• **What this task involves**: When you print the records below, keep every word exact and leave out the images.

----- Exercise materials

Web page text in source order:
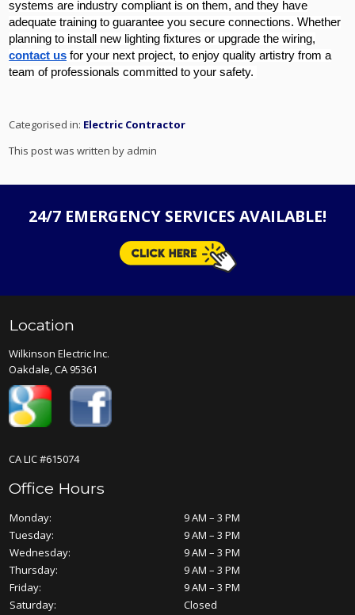
systems are industry compliant is on them, and they have
adequate training to guarantee you secure connections. Whether
planning to install new lighting fixtures or upgrade the wiring,
contact us for your next project, to enjoy quality artistry from a
team of professionals committed to your safety.
Categorised in: Electric Contractor
This post was written by admin
24/7 EMERGENCY SERVICES AVAILABLE!
Location
Wilkinson Electric Inc.
Oakdale, CA 95361
CA LIC #615074
Office Hours
Monday:
9 AM – 3 PM
Tuesday:
9 AM – 3 PM
Wednesday:
9 AM – 3 PM
Thursday:
9 AM – 3 PM
Friday:
9 AM – 3 PM
Saturday:
Closed
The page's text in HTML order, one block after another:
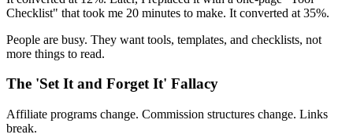
Checklist" that took me 20 minutes to make. It converted at 35%.
People are busy. They want tools, templates, and checklists, not
more things to read.
The 'Set It and Forget It' Fallacy
Affiliate programs change. Commission structures change. Links
break.
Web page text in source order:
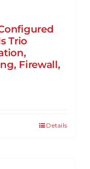
Trio
Firewall,
Details
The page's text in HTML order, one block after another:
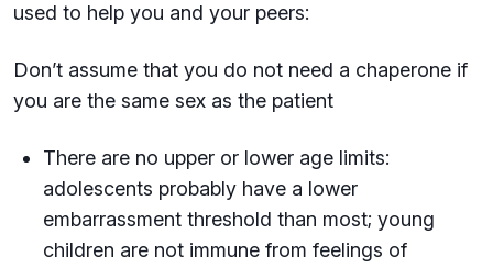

----------

• **Exercise answer**:
Web page text in source order:
systems are industry compliant is on them, and they have
adequate training to guarantee you secure connections. Whether
planning to install new lighting fixtures or upgrade the wiring,
contact us for your next project, to enjoy quality artistry from a
team of professionals committed to your safety.
Categorised in: Electric Contractor
This post was written by admin
24/7 EMERGENCY SERVICES AVAILABLE!
Location
Wilkinson Electric Inc.
Oakdale, CA 95361
CA LIC #615074
Office Hours
Monday:
9 AM – 3 PM
Tuesday:
9 AM – 3 PM
Wednesday:
9 AM – 3 PM
Thursday:
9 AM – 3 PM
Friday:
9 AM – 3 PM
Saturday:
Closed
The page's text in HTML order, one block after another:
Checklist" that took me 20 minutes to make. It converted at 35%.
People are busy. They want tools, templates, and checklists, not
more things to read.
The 'Set It and Forget It' Fallacy
Affiliate programs change. Commission structures change. Links
break.
Web page text in source order:
Trio
Firewall,
Details
The page's text in HTML order, one block after another:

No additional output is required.